### Data records
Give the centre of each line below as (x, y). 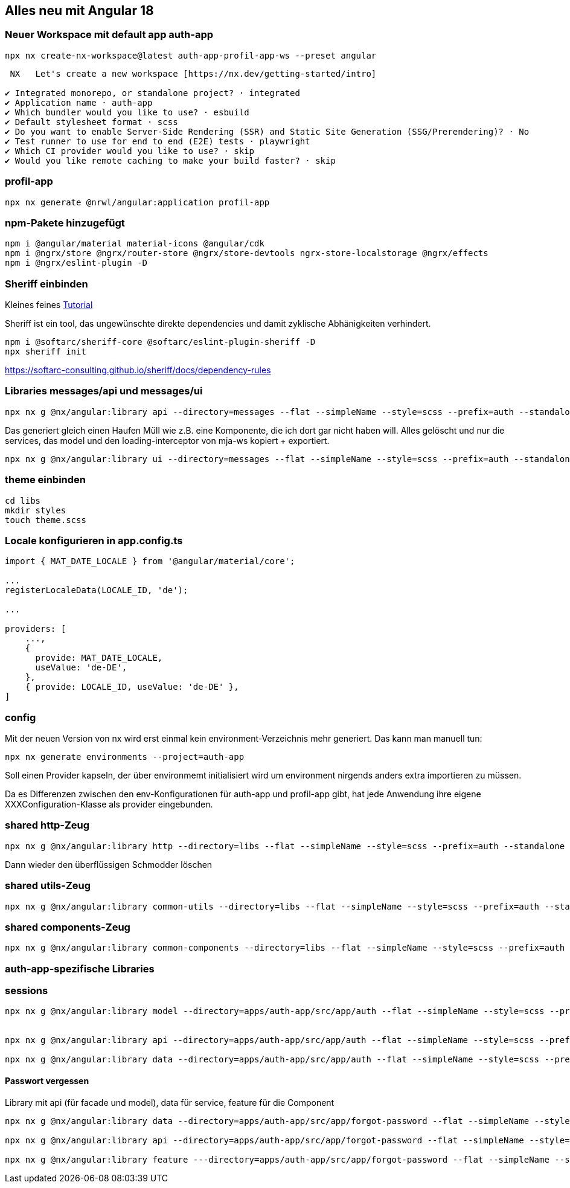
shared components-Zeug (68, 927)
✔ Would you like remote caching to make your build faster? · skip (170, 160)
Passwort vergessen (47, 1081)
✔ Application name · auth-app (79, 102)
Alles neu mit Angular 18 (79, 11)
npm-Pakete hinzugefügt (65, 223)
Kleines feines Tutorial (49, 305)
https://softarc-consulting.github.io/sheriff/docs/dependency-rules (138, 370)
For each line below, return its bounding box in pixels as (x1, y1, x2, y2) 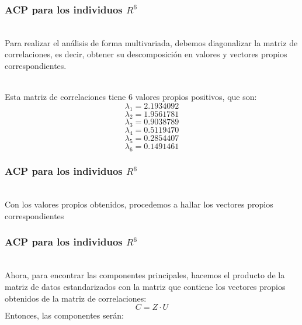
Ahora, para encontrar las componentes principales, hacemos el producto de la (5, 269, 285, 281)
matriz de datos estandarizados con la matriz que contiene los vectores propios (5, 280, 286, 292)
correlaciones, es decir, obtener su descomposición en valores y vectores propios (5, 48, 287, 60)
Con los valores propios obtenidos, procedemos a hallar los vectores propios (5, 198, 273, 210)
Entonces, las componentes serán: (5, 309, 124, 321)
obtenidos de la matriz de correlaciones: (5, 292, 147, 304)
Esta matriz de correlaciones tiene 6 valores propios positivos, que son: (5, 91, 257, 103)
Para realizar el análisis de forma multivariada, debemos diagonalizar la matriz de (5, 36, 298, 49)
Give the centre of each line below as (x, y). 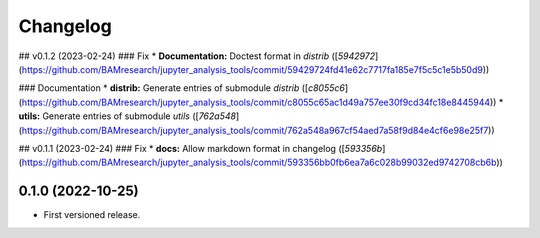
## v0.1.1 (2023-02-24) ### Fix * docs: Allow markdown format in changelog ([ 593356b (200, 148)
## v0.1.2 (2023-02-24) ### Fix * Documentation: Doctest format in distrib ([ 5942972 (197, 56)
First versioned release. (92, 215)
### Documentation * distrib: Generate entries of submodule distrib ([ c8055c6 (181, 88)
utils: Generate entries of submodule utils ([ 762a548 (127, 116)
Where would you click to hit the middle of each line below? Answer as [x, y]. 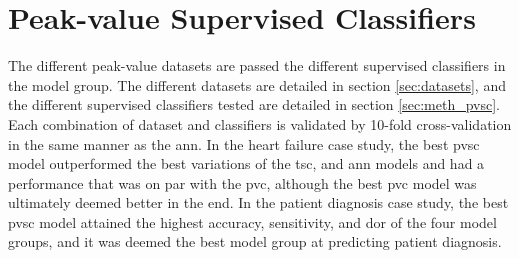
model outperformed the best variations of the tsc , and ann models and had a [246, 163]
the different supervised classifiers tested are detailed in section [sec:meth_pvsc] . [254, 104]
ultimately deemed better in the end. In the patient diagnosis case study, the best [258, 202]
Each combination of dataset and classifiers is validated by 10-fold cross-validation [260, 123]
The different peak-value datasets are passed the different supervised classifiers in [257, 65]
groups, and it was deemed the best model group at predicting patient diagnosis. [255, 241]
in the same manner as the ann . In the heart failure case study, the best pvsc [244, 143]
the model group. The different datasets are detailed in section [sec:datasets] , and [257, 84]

### Problem to work on
Each line above that includes the word "group" is to be copied.

### Output for this task
groups, and it was deemed the best model group at predicting patient diagnosis. [255, 241]
the model group. The different datasets are detailed in section [sec:datasets] , and [257, 84]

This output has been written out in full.